Still another modern example would be that of the Chilean revolutionary Ernesto “Che” Guevara. Again, we can’t condone his statism, but we can still admire him as an exemplar of the revolutionary spirit. Even Murray Rothbard himself, whom no one can truly call a socialist or a communist, had this to say in Che’s favor:

What made Che such a heroic figure for our time is that he, more than any man of our  epoch or even of our century, was the living embodiment of the principle of Revolution. More than any man since the lovable but entirely ineffectual nineteenth-century Russian anarchist Mikhail Bakunin, Che earned the title of “professional revolutionary.” (Rothbard, 1967)

Likewise, Che, being quasi-anarchistic in his otherwise problematic doctrine, exhibited anti-imperialism and anti-feudalism, two traits which the late classical liberal historian Leonard Liggio regarded as “the precondition for freedom and progress.” But his greatest trait, the one that dwarfs all the others, is his bravery and fearlessness, which ought to be emulated by all people, especially by libertarians.

The Classical Liberal Revolution and Its Promise

In our discussion of revolution, we ought not to forget that, more than the struggle against the state, the revolution is about radical change. Murray Rothbard, in “The Meaning of Revolution,” rightly expressed the real meaning of “revolution” better than I could:
Revolution is a mighty, complex, long-run process, a complicated movement with many vital parts and functions. It is the pamphleteer writing in his study, it is the journalist, the political club, the agitator, the organizer, the campus activist, the theoretician, the philanthropist. It is all this and much more. Each person and group has its part to play in this great complex movement. (Rothbard, 1969)

The greatest revolution of this sort in the history of mankind is the Classical Liberal Revolution, the mighty liberal movement that arose in Western Europe (and eventually in North America) in response to the crushing despotism of the Old Order. Starting with the Levellers and John Locke and eventually gaining crucial victories for freedom in England through both the English Civil War and the Glorious Revolution, the liberal revolution eventually reached its apex in the American and the French revolutions. Through these violent revolutions, the liberal revolution broke the bondage of the Old Order and gained major victories for individual liberty, progress, and economic freedom. Through the influence of great liberals such as Samuel Adams, Thomas Jefferson, Francois Voltaire, Thomas Paine, Frederic Bastiat, Jean-Jacques Rousseau, and John Milton, the liberal movement became the great, multifaceted, and complex revolution that it was famed for being. Not everyone agreed with specifics of the implications of liberalism, but all of them believed in the crucial insight of a self-managing order, an order without the capricious and arbitrary rule of a despotic state. As libertarian commentator Lew Rockwell notes, ”society contains within itself the capacity for self-management, and there is nothing that government can do to improve on the results of the voluntary association, exchange, creativity, and choices of every member of the human family.” (Rockwell, 2010)

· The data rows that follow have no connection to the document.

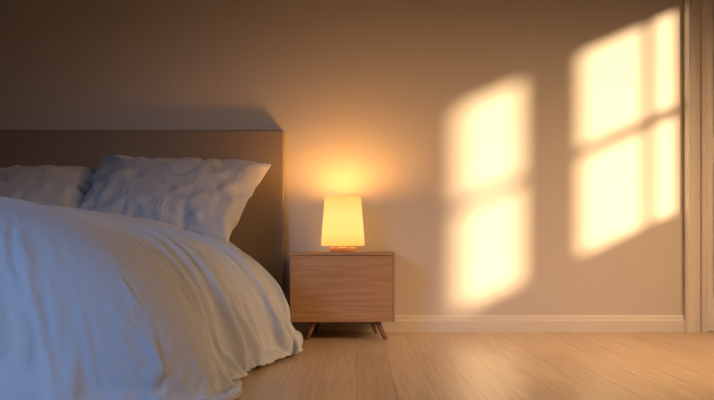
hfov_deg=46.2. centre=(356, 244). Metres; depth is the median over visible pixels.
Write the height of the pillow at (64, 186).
0.392 m
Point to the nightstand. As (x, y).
(327, 287)
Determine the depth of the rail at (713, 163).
4.68 m
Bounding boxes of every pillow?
[0,165,96,208]
[78,155,270,242]
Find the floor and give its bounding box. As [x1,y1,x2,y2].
[234,332,713,399]
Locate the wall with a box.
[0,0,713,331]
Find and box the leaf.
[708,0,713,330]
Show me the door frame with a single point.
(695, 11)
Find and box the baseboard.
[291,315,684,331]
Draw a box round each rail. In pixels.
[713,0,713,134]
[713,163,713,295]
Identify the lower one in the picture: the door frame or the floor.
the floor
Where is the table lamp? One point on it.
(342, 226)
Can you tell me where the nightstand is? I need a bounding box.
[290,251,394,338]
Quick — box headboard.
[0,130,284,295]
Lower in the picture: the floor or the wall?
the floor
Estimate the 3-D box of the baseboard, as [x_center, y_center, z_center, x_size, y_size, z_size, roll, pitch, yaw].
[-0.632,0.440,4.690,4.935,0.094,0.020,0,0,0]
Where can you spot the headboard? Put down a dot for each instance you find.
(259, 233)
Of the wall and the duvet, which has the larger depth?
the wall
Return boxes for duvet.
[0,197,303,399]
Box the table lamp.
[321,196,364,251]
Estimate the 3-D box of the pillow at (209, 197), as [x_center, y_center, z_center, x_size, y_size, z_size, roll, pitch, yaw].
[-0.948,-0.243,4.291,0.947,0.475,0.448,0,0,5]
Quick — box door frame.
[684,0,707,331]

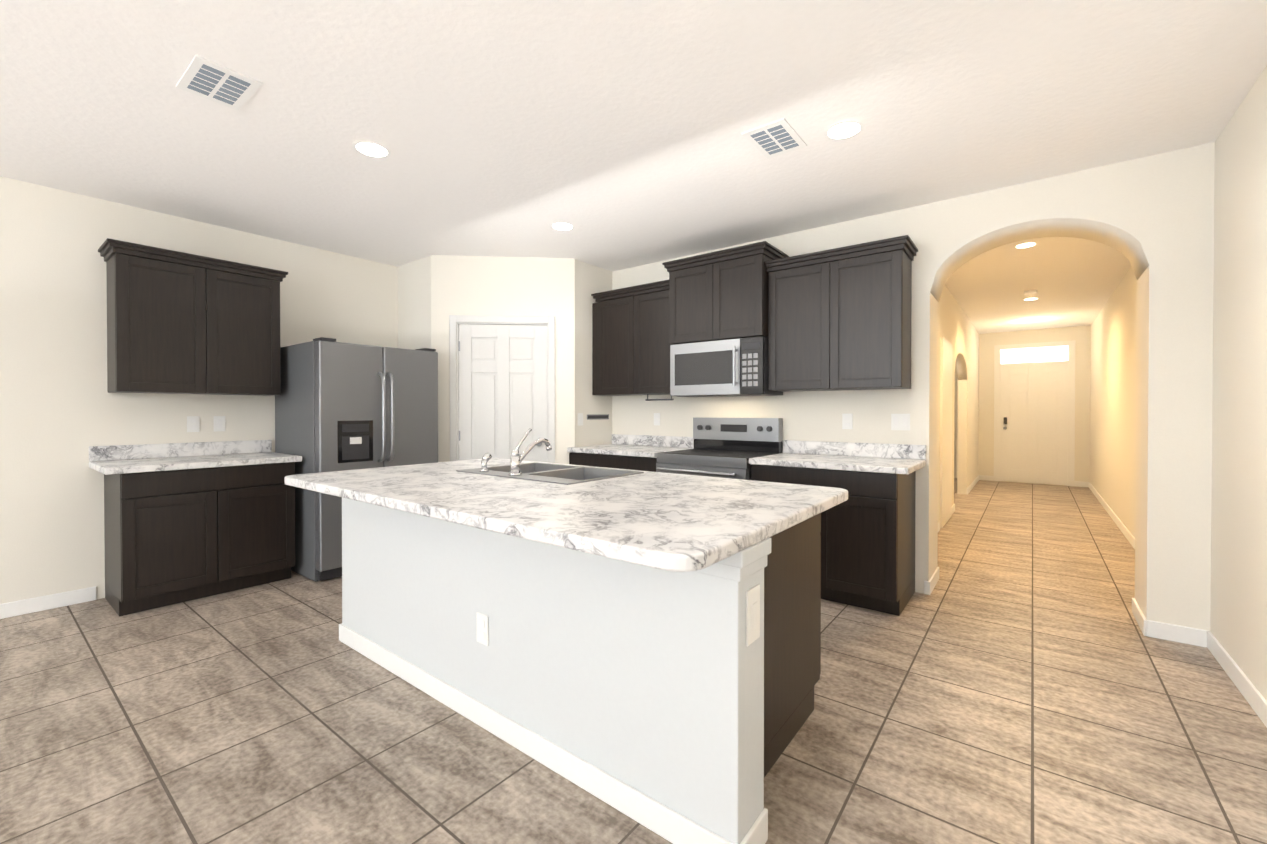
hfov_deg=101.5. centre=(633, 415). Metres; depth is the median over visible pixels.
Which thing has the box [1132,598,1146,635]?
baseboard
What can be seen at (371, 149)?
recessed light
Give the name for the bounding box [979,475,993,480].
baseboard
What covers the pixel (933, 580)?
baseboard
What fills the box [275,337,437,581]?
refrigerator
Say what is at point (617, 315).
upper cabinet
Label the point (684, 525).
island countertop
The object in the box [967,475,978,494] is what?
baseboard
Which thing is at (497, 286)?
wall
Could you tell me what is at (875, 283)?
upper cabinet
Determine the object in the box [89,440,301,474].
countertop
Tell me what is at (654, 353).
upper cabinet
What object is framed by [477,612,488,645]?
outlet
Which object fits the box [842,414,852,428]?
electrical outlet
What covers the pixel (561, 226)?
recessed light
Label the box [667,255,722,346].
upper cabinet
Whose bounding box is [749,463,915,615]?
base cabinet
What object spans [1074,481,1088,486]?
baseboard
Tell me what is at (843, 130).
recessed light
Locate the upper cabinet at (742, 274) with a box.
[719,247,786,339]
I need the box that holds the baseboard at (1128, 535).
[1089,482,1134,548]
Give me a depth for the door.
4.73 m
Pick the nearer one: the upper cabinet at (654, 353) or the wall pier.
the wall pier
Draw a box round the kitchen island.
[339,500,846,843]
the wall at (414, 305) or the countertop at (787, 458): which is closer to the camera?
the countertop at (787, 458)
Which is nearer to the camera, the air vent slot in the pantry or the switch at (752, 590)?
the switch at (752, 590)
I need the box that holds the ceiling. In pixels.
[0,0,1266,333]
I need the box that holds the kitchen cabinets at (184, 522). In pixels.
[89,238,301,615]
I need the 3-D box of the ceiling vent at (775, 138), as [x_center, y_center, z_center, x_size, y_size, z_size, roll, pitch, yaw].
[0.731,-1.424,2.670,0.220,0.009,0.320,0,1,38]
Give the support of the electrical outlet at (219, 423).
attached to the wall at (62, 409)
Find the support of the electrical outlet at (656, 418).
attached to the wall at (811, 415)
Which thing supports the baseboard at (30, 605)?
attached to the wall at (62, 409)
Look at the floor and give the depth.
2.02 m
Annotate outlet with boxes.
[187,416,199,431]
[214,416,224,431]
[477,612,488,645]
[654,413,659,424]
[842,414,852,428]
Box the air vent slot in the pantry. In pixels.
[587,414,608,419]
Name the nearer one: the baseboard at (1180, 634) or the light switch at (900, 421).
the baseboard at (1180, 634)
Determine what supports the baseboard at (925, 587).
attached to the wall at (811, 415)
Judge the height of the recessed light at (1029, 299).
0.001 m
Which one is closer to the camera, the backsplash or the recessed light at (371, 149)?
the recessed light at (371, 149)
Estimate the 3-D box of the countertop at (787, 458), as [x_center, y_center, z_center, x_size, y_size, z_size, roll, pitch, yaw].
[1.397,0.318,3.566,1.003,0.040,0.644,0,1,38]
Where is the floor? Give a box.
[0,478,1266,843]
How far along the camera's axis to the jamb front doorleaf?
8.90 m
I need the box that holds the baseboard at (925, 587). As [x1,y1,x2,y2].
[924,581,927,594]
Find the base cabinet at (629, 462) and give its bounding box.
[567,451,656,471]
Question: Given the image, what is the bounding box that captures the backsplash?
[612,435,925,458]
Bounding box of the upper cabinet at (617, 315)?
[595,291,638,395]
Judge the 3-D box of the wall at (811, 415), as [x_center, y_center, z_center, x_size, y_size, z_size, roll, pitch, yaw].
[1.405,-0.117,4.233,3.960,2.650,0.420,0,1,38]
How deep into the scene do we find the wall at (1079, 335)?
8.96 m
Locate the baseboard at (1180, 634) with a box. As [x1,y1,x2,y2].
[1147,620,1206,646]
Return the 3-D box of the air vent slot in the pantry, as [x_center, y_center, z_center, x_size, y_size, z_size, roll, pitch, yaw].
[-0.344,0.011,5.040,0.004,0.050,0.320,0,1,38]
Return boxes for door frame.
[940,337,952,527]
[994,340,1074,485]
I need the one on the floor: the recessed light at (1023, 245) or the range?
the range
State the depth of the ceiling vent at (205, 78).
2.21 m
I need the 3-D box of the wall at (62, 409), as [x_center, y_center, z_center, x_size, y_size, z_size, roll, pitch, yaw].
[-4.545,-0.101,2.217,0.120,2.650,7.420,0,1,38]
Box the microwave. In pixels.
[670,336,782,396]
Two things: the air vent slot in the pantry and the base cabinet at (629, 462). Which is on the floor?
the base cabinet at (629, 462)
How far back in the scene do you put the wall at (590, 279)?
4.92 m
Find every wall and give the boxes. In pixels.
[0,176,397,603]
[398,256,430,349]
[431,255,574,463]
[575,259,611,446]
[612,156,1149,592]
[938,285,978,521]
[954,325,1090,485]
[1090,65,1266,700]
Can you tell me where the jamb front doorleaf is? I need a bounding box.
[1000,364,1067,484]
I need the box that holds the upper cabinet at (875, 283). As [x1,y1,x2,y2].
[839,243,914,389]
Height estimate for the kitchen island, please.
0.880 m
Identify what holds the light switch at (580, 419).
attached to the wall at (590, 279)
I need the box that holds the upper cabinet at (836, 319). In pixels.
[767,255,838,391]
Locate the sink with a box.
[456,462,643,484]
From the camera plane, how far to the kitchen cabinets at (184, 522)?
3.46 m
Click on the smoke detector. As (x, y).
(1028, 292)
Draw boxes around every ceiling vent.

Even the French Revolution, long attacked by many libertarians and conservatives as the root of modern totalitarianism and the ills that plague us today, was part of the grand liberal revolution, because the goals of the revolutionaries — anti-feudalism, religious freedom, private property, individual freedom — were largely congruent with the liberal creed that the French revolutionaries, even the Jacobins, subscribed to. Despite Robespierre and the Jacobin Terror, it would not be incorrect to assert that the French Revolution left a liberal impetus so powerful that it transformed France from a feudal-absolutist society to a relatively more liberal nation. Barrington Moore Jr., in Social Origins of Dictatorship and Democracy, says:

The Revolution mortally wounded the whole interlocking complex of aristocratic privilege: monarchy, landed aristocracy, and seigneurial rights, a complex that constituted the essence of the ancien régime. It did so in the name of private property and equality before the law. To deny that the predominant thrust and chief consequences of the Revolution were bourgeois and capitalist is to engage in a trivial quibble….That the ultimate outcome of all the forces at work was a victory for an economic system of private property and a political system based upon equality before the law…and that the Revolution was a crucial feature in this general development, are truths undeniable even if they are familiar. (Moore, 2003) (pp. 105-06)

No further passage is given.